→ **Goal of the exercise**:
Check each line of the records below and collect those holding "side".

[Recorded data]
####

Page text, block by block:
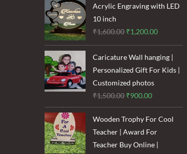
₹120.00.₹85.00.
Acrylic Engraving with LED
10 inch
₹1,600.00 Original
price
was:
₹1,600.00.
₹1,200.00Current
price
is:
₹1,200.00.
Caricature Wall hanging |
Personalized Gift For Kids |
Customized photos
₹1,500.00 Original
price
was:
₹1,500.00.
₹900.00Current
price
is:
₹900.00.
Wooden Trophy For Cool
Teacher | Award For
Teacher Buy Online |
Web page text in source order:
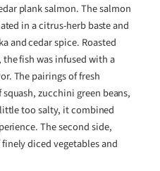
plank salmon. The salmon
in a citrus-herb baste and
and cedar spice. Roasted
fish was infused with a
The pairings of fresh
zucchini green beans,
too salty, it combined
The second side,
diced vegetables and
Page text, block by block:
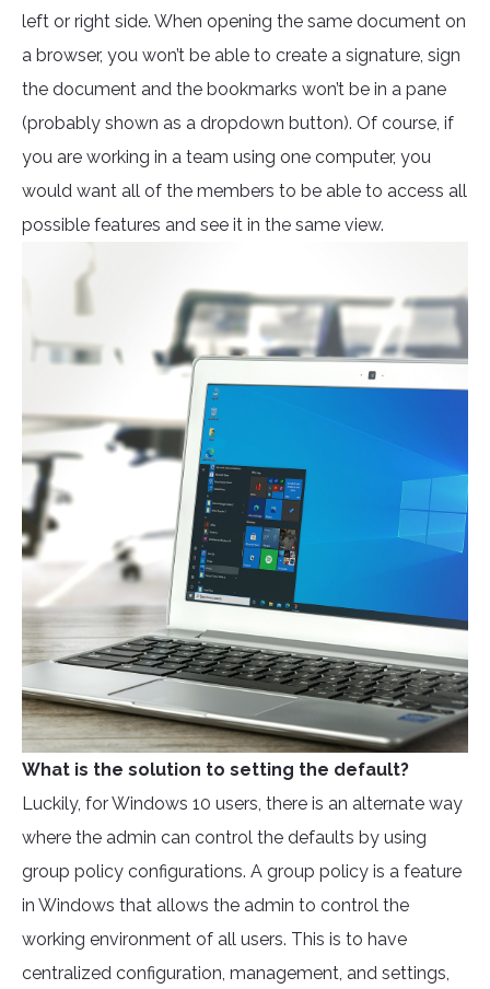
left or right side. When opening the same document on
a browser, you won’t be able to create a signature, sign
the document and the bookmarks won’t be in a pane
(probably shown as a dropdown button). Of course, if
you are working in a team using one computer, you
would want all of the members to be able to access all
possible features and see it in the same view.
What is the solution to setting the default?
Luckily, for Windows 10 users, there is an alternate way
where the admin can control the defaults by using
group policy configurations. A group policy is a feature
in Windows that allows the admin to control the
working environment of all users. This is to have
centralized configuration, management, and settings,
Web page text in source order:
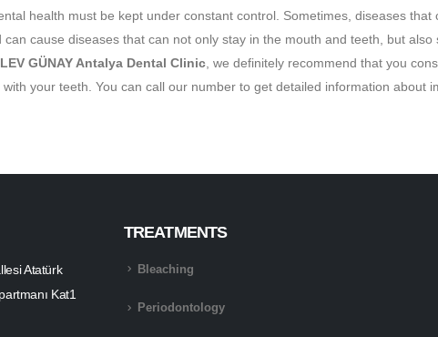
health must be kept under constant control. Sometimes, diseases
can cause diseases that can not only stay in the mouth and teeth, but
GÜNAY Antalya Dental Clinic , we definitely recommend that you
your teeth. You can call our number to get detailed information about
Atatürk
Kat1
TREATMENTS
Bleaching
Periodontology
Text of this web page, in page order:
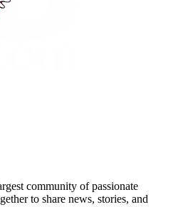
community of passionate
to share news, stories, and
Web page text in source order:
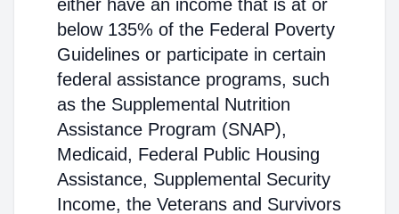
either have an income that is at or
below 135% of the Federal Poverty
Guidelines or participate in certain
federal assistance programs, such
as the Supplemental Nutrition
Assistance Program (SNAP),
Medicaid, Federal Public Housing
Assistance, Supplemental Security
Income, the Veterans and Survivors
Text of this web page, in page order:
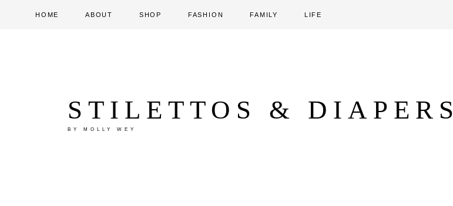
HOME ABOUT SHOP FASHION FAMILY LIFE
STILETTOS & DIAPERS
BY MOLLY WEY
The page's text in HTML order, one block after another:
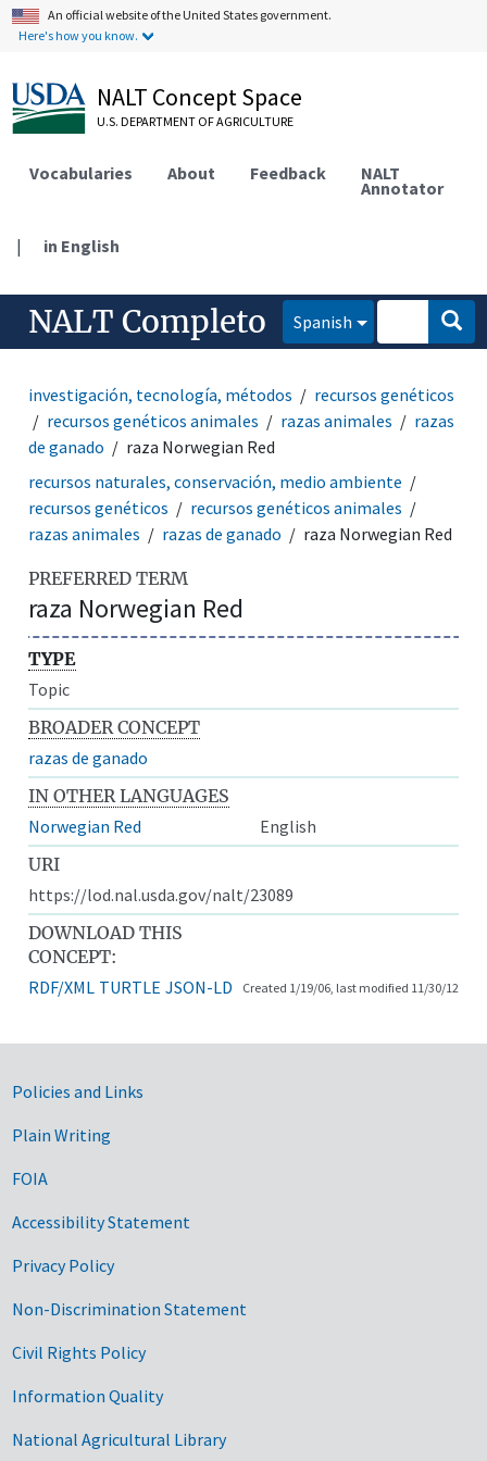
An official website of the United States government.
Here's how you know.
NALT Concept Space
U.S. DEPARTMENT OF AGRICULTURE
Vocabularies About Feedback NALT
Annotator
| in English
NALT Completo Spanish
investigación, tecnología, métodos
recursos genéticos
recursos genéticos animales
razas animales
razas
de ganado
raza Norwegian Red
recursos naturales, conservación, medio ambiente
recursos genéticos
recursos genéticos animales
razas animales
razas de ganado raza Norwegian Red
PREFERRED TERM
raza Norwegian Red
TYPE
Topic
BROADER CONCEPT
razas de ganado
IN OTHER LANGUAGES
Norwegian Red
English
URI
https://lod.nal.usda.gov/nalt/23089
DOWNLOAD THIS
CONCEPT:
RDF/XML TURTLE JSON-LD Created 1/19/06, last modified 11/30/12
Government Links
Policies and Links
Plain Writing
FOIA
Accessibility Statement
Privacy Policy
Non-Discrimination Statement
Civil Rights Policy
Information Quality
National Agricultural Library

####

→ **Solution to the exercise**:
The second side,
left or right side. When opening the same document on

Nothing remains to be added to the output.